20+ publications, 2 patents

Parsons Digital Engineering Framework (PDEF) Hypersonic Demonstration
This talk presents a demonstration of digital systems engineering at a System of Systems level. The focus is on the deployment of various sensor platforms to provide tracking opportunities for various hypersonic trajectories. Requirements are generated based on high level system performance and how the overall laydown contributes to the maximum viewing time allowed for the system of systems. The talk outlines the process of generating a threat vignette and using that to develop requirements based on system performance. The laydown consists of fixed and mobile sensor platforms and an optimization study is performed to determine the best placement of mobile sensors within operational areas. In addition, a probabilistic analysis is performed to calculate the most likely position within 3 sigma around each optimized mobile sensor location. These values are used to determine threshold and goal key performance parameters that can be used in trade studies to see the effects of modifying the sensor parameters and ensuring that requirements are still being met.
This talk also presents a digital framework that was used to create the workflow and integrate various simulations tools such as STK and MATLAB into the process. The framework consists of a Model Based Systems Engineering tool, No Magic’s Cameo; a integration tool and simulation execution engine, Phoenix Model Center, and performance models developed in Systems Tool Kit and MATLAB. Outputs from these studies are configuration managed in a SQL database and performance metrics can be view through a Digital Dashboard, such as Microsoft’s PowerBI tool. Finally, all simulations are ran in a virtual environment hosted in Microsoft Azure.

Mr. Thomas currently works for Parsons and has over 25 years leading program assessments and complex technical investigations in increasing positions of leadership supporting critical national security projects in air, missile, and space defense. Recognized expert in the following technical areas: Model Based System Engineering, Software Development/Integration, 2D/3D Modeling and Simulation, Advanced Visualization, Environmental Phenomenology, Electro-optical and Infrared Signature Analysis, Kinematics, Geographical Information Systems (GIS), Embedded Hardware/Software Development, and Multivariate Optimization.

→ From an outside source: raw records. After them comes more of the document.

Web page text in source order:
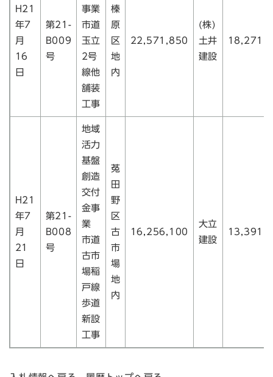
H21
年7
月
16
日
第21-
B009
号
事業
市道
玉立
2号
線他
舗装
工事
榛
原
区
地
内
22,571,850
(株)
土井
建設
H21
年7
月
21
日
第21-
B008
号
地域
活力
基盤
創造
交付
金事
業
市道
古市
場稲
戸線
歩道
新設
工事
菟
田
野
区
古
市
場
地
内
16,256,100
大立
建設

Mr. Thomas’ educational background includes:
GRADUATE STUDIES IN APPLIED COMPUTATIONAL PHYSICS – George Mason University (GMU). Fairfax, Virginia. August 1997 – May 1998.
GRADUATE STUDIES IN THEORETICAL PHYSICS – University of Kansas (KU). Lawrence, Kansas. August 1991 – May 1992.
BACHELOR OF SCIENCE IN PHYSICS – Double minor in Mathematics and Astronomy. Missouri State University (MSU). Springfield, Missouri. May 1991.
ELECTRICAL ENGINEERING – Missouri Transfer Applicants Pre-Engineering (Electrical) Program. Missouri Southern State College (MSSC). Joplin, Missouri, May 1988.
ASSOCIATE OF APPLIED SCIENCE IN ELECTRICAL – ELECTRONICS TECHNOLOGY – Oklahoma State University. Okmulgee, Oklahoma. September 1986.